In real ECT, the patient is unconscious and given a paralytic. A seizure is induce by applying shocks to his head only. A blood pressure cuff acts as a tourniquet, applied to the leg and the only convulsing one sees is the foot with the cuff (no paralytic) and its merely a rhythmic foot motion and an EEG monitor records seizure activity. A mouth guard and safety devices are worn just in case, since there can be a clenching motion or some movement with the shock. I have seen the paralytic not work or the patient have a mild convulsion, but the patient is still out cold and at most wakes up a little sore. Its very not barberic and patients usually remember being put out and then waking up in the recovery room.
 
Involuntary treatment with ECT can occur in some states, but only with a court order as part of a judicial commitment process. Again, the providers need to demonstrate the patient's danger to themselves and inability to give informed consent, and the necessary indication of ECT for the patient's condition.
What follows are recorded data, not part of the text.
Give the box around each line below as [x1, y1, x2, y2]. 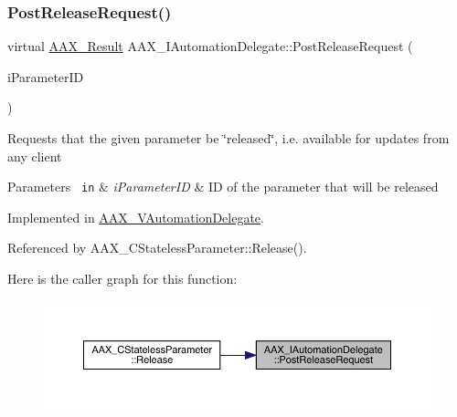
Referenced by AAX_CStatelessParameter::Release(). [7, 238, 307, 257]
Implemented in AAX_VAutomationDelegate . [7, 207, 264, 226]
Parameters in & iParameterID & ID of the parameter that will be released [7, 177, 439, 196]
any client [7, 146, 62, 165]
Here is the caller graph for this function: [7, 269, 238, 288]
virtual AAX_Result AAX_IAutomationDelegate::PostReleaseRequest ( [7, 36, 413, 56]
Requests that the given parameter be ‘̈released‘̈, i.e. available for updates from [7, 129, 450, 147]
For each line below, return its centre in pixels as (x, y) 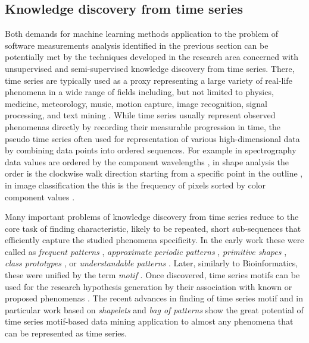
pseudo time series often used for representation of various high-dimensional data (152, 138)
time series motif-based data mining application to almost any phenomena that (149, 321)
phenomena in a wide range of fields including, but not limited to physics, (139, 92)
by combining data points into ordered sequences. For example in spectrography (151, 150)
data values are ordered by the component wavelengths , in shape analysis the (147, 161)
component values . (40, 196)
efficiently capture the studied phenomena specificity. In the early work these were (154, 240)
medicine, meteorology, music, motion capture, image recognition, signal (136, 103)
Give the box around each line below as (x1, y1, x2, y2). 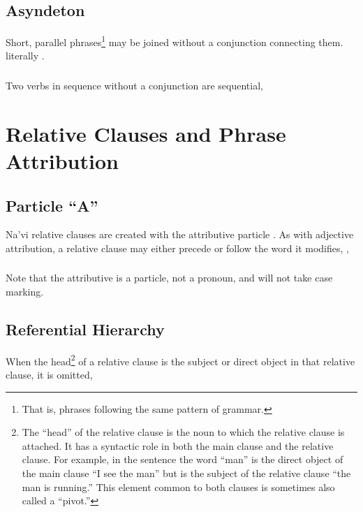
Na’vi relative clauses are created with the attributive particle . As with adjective (6, 227, 354, 242)
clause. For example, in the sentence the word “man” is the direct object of (22, 452, 343, 467)
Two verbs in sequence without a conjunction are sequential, (6, 78, 263, 92)
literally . (6, 48, 45, 63)
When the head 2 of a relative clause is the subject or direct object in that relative (6, 351, 355, 368)
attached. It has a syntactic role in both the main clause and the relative (22, 438, 334, 453)
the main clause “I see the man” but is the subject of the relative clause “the (22, 466, 351, 481)
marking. (6, 284, 44, 299)
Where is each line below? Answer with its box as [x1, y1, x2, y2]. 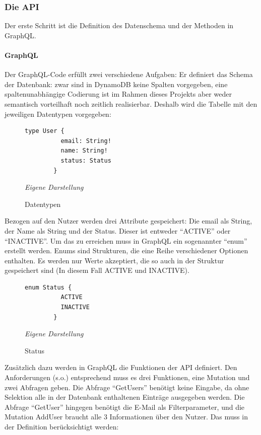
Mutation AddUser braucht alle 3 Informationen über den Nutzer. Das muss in [5, 411, 248, 422]
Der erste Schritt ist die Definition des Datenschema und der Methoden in [5, 20, 234, 31]
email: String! [60, 137, 111, 144]
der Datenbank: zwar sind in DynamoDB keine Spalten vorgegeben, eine [5, 79, 228, 89]
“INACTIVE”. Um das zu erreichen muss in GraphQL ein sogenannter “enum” [5, 235, 247, 246]
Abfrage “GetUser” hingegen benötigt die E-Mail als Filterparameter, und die [5, 401, 245, 412]
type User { [25, 127, 64, 135]
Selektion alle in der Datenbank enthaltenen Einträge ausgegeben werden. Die [5, 392, 245, 402]

We are usually successful in obtaining these orders in cases of severe catatonia, for example, in which it is thoroughly evidence-based, effective, and life-saving.
 
Involuntary treatment with ECT can occur in some states, but only with a court order as part of a judicial commitment process. Again, the providers need to demonstrate the patient's danger to themselves and inability to give informed consent, and the necessary indication of ECT for the patient's condition. We are usually successful in obtaining these orders in cases of severe catatonia, for example, in which it is thoroughly evidence-based, effective, and life-saving.
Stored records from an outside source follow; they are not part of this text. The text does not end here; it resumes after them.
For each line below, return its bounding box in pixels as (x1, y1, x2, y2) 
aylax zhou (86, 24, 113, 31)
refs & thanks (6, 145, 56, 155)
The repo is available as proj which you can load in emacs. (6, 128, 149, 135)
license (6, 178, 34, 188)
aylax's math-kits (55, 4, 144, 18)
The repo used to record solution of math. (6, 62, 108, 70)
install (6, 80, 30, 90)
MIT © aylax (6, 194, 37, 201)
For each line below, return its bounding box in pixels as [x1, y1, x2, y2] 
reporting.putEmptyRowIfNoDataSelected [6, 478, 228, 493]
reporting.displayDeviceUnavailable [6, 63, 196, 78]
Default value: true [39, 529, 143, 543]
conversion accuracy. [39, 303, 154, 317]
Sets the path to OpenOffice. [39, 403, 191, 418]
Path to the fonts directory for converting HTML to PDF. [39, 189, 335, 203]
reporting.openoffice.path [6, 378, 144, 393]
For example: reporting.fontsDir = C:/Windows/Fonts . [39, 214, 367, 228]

That's the most dangerous kind of ECT, when the patient doesn't know its good for them
 
I try to keep an open mind. But my philosophy is a NO means NO. A psychiatric diagnosis can render a patient unable to give consent only in a metaphorical sense.


In the old south one common theme in the master-slave dynamic was the slave never knew he is born brain diseased making him fit only for servitude, and the lashes were good for him if only he could see it. So on and so on. Now it is mental ill who are in denial of their inferiority and instead of lashes they get shocks.
 
I try to keep an open mind. But my philosophy is a NO means NO. A psychiatric diagnosis can render a patient unable to give consent only in a metaphorical sense.
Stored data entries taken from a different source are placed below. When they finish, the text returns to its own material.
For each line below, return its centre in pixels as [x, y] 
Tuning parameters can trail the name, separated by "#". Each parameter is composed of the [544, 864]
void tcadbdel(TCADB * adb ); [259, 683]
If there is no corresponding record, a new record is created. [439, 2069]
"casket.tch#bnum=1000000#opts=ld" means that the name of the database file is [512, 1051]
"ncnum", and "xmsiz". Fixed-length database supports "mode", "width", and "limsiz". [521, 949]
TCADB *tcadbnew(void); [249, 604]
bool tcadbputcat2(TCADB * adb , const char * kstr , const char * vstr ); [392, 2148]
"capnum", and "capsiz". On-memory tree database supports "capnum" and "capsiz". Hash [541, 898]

In the old south one common theme in the master-slave dynamic was the slave never knew he is born brain diseased making him fit only for servitude, and the lashes were good for him if only he could see it. So on and so on. Now it is mental ill who are in denial of their inferiority and instead of lashes they get shocks.


From seeing that video you posted its very clear to everyone reading this forum that your vastly unfamiliar with ECT (and the practice of medicine in general), and I think you should appreciate the time these MD's are taking to provide you with resources and help you understand the modern practice of psychiatry. If your genuinely interested in learning more I would highly suggest seeing if you can shadow for a general surgical operation requiring general anesthesia and then after seeing that see an ECT treatment so you can compare and understand ECT in its proper context. There are cognitive risks to ECT which can be debated/weighed on a case by case basis, but your understanding of ECT is so far from reality that your not really in a place to have a productive discussion about it right now.
 
I have seen a procedure requiring anesthesia.

I did not know that video showed aversion therapy but incorrectly called it ECT.